Frequently Asked Questions

How many spaces do you need for a markdown nested list?

Four spaces per nesting level is the universally safe choice. The CommonMark specification (version 0.31.2, 2024) requires that child markers fall within the parent's content column. For unordered lists using -, the content starts at column 2, so two spaces technically works — but four spaces is the only depth that renders correctly on all platforms, including Bitbucket and Pandoc.

Can you mix ordered and unordered items in a markdown nested list?

Yes. CommonMark treats each nesting level independently. You can place a numbered list inside a bulleted item, or bullets inside a numbered step. The parent type does not constrain the child type. Indent the child items by four spaces regardless of marker type.

Why does my markdown nested list render as a code block?

You are likely over-indenting. In CommonMark, any line indented four or more spaces beyond the current context's content column becomes a code block. If your list item's content starts at column 2 and you indent the next line by eight spaces from column 0, the parser sees six spaces beyond the content column — enough to trigger code block formatting. Reduce the indentation to four spaces from column 0 for a second-level item.

What is the maximum nesting depth for markdown lists?
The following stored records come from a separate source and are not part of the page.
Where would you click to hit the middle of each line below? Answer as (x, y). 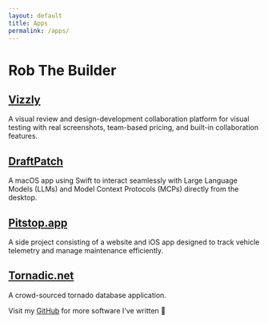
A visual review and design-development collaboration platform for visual (129, 119)
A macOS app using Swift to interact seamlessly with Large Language (123, 180)
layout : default (35, 16)
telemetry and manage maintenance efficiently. (86, 250)
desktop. (23, 198)
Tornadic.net (41, 276)
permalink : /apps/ (39, 30)
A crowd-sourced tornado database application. (87, 295)
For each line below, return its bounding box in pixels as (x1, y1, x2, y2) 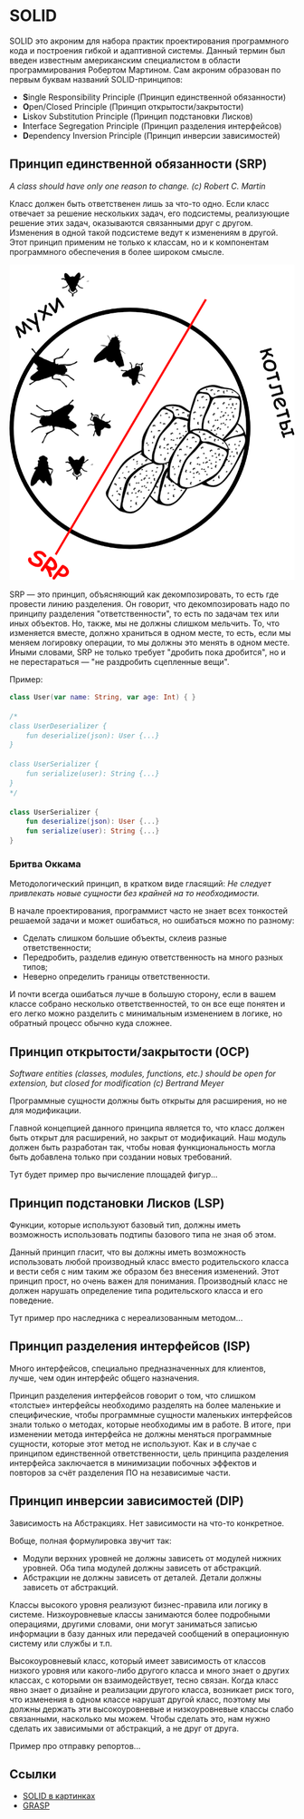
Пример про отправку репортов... (9, 1740, 141, 1751)
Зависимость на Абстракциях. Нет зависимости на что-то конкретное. (9, 1517, 285, 1529)
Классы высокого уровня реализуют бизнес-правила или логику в (9, 1599, 269, 1610)
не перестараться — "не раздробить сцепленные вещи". (9, 657, 230, 668)
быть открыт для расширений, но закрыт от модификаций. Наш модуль (9, 1132, 287, 1143)
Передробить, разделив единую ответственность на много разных (22, 952, 283, 963)
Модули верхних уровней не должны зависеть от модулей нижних (22, 1552, 282, 1563)
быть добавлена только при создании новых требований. (9, 1151, 233, 1162)
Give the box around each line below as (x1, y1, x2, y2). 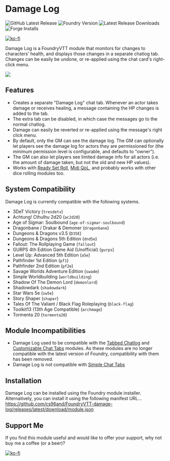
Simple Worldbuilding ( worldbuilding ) (12, 273, 92, 280)
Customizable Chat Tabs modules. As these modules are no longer (12, 345, 153, 352)
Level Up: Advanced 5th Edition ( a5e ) (12, 251, 91, 258)
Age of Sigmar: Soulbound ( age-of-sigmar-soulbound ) (12, 219, 125, 225)
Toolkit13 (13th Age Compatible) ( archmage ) (12, 306, 103, 312)
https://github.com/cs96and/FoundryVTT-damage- (5, 401, 113, 407)
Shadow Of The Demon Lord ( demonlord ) (12, 279, 98, 285)
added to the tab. (12, 110, 49, 117)
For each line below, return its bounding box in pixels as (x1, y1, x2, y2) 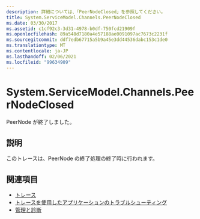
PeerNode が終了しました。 (6, 119, 75, 126)
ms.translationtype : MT (6, 43, 66, 49)
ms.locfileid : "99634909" (6, 59, 71, 65)
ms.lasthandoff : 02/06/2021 (6, 54, 77, 60)
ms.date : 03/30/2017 (6, 20, 58, 26)
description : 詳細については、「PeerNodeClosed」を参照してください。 (6, 8, 166, 15)
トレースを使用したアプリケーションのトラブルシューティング (14, 199, 167, 206)
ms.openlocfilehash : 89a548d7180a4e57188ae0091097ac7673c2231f (6, 31, 168, 37)
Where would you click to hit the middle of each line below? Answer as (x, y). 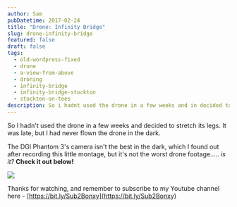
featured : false (31, 40)
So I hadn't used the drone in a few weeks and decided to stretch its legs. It (117, 125)
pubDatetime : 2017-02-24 (44, 20)
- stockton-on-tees (42, 99)
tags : (15, 54)
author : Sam (25, 14)
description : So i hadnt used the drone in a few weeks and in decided (115, 106)
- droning (28, 79)
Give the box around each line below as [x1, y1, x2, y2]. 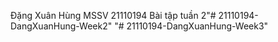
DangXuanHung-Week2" [10, 20, 113, 32]
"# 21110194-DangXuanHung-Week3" [114, 20, 269, 32]
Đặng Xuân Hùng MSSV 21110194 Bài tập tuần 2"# [10, 10, 217, 21]
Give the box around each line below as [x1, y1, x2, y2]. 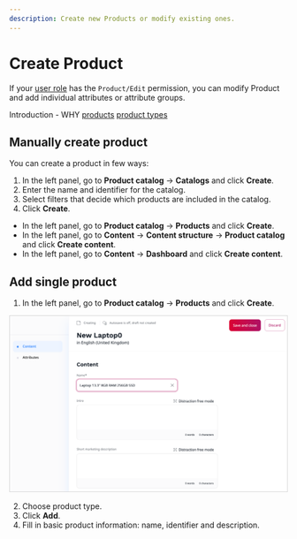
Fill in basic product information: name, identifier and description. [21, 520, 261, 530]
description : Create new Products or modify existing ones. [9, 14, 236, 23]
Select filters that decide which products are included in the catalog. [21, 194, 271, 205]
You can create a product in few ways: [9, 158, 149, 169]
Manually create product [9, 134, 148, 149]
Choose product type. [21, 501, 103, 512]
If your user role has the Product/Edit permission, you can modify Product [9, 82, 280, 93]
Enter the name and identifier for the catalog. [21, 185, 186, 195]
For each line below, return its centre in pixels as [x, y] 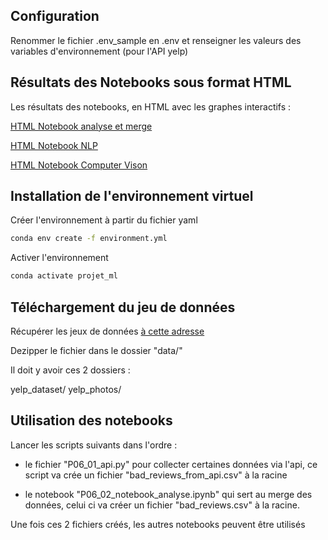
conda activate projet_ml [64, 276]
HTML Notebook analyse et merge [81, 126]
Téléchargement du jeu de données [123, 307]
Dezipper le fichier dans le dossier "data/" [96, 350]
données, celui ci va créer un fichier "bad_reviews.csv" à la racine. [162, 505]
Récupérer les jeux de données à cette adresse [107, 331]
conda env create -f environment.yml [89, 239]
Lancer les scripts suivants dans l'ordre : [94, 445]
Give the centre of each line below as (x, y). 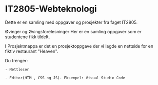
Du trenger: (17, 60)
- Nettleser (17, 69)
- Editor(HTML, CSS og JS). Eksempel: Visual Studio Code (65, 78)
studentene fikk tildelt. (28, 37)
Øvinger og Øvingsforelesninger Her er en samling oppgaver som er (73, 31)
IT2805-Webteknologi (51, 9)
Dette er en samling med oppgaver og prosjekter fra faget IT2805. (71, 22)
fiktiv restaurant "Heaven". (32, 51)
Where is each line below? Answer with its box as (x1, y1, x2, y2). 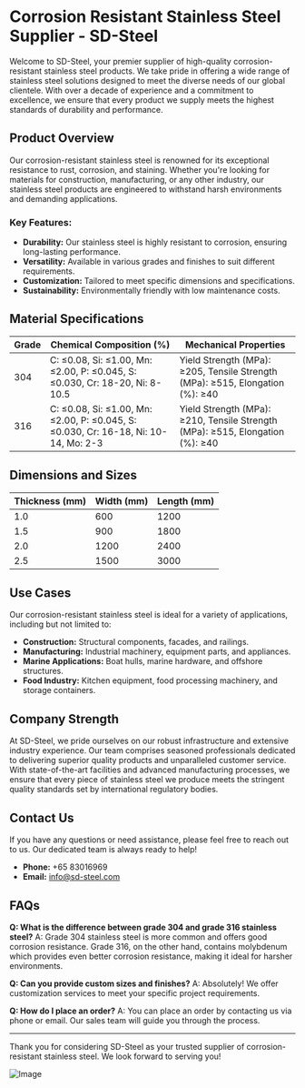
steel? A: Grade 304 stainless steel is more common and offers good (9, 931, 268, 942)
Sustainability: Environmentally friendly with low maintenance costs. (22, 285, 280, 297)
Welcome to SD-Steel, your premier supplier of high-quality (9, 55, 231, 66)
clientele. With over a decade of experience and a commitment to (9, 85, 254, 96)
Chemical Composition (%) (50, 338, 171, 351)
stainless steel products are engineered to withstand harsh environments (9, 184, 282, 195)
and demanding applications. (9, 193, 118, 204)
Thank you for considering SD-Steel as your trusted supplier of (9, 1041, 245, 1052)
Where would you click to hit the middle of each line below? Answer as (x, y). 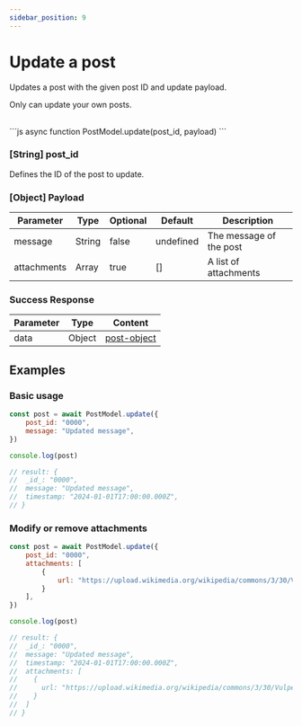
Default (177, 221)
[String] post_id (44, 155)
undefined (178, 242)
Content (131, 323)
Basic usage (37, 395)
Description (248, 221)
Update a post (62, 62)
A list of (223, 261)
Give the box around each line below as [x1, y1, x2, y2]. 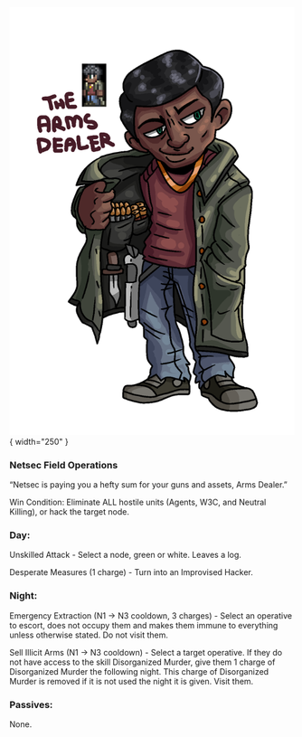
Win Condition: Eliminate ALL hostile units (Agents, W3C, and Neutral [9, 496, 267, 508]
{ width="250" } [9, 436, 70, 447]
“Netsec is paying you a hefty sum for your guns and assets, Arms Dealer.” [9, 479, 288, 490]
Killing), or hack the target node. [9, 506, 129, 517]
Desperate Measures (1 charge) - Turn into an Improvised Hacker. [9, 567, 253, 578]
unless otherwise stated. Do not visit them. [9, 629, 169, 640]
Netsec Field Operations [9, 458, 118, 471]
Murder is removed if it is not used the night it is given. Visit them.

CommonMark imposes no hard limit. GitHub renders ten or more levels. However, readability drops sharply after three levels, and most platforms cycle through only three bullet styles (disc, circle, square). If you need deeper hierarchy, restructure using headings, separate sections, or a Mermaid diagram for visual clarity.

Do markdown nested lists work the same on every platform?

No. Two-space indentation works on GitHub, GitLab, Obsidian, and VS Code but fails on Bitbucket and Pandoc. Four-space indentation works everywhere. Ordered list nesting is stricter than unordered on most parsers — GitLab requires four spaces for nested ordered lists where two suffice for bullets. Test your markdown nested lists on the strictest platform your audience uses, or default to four spaces.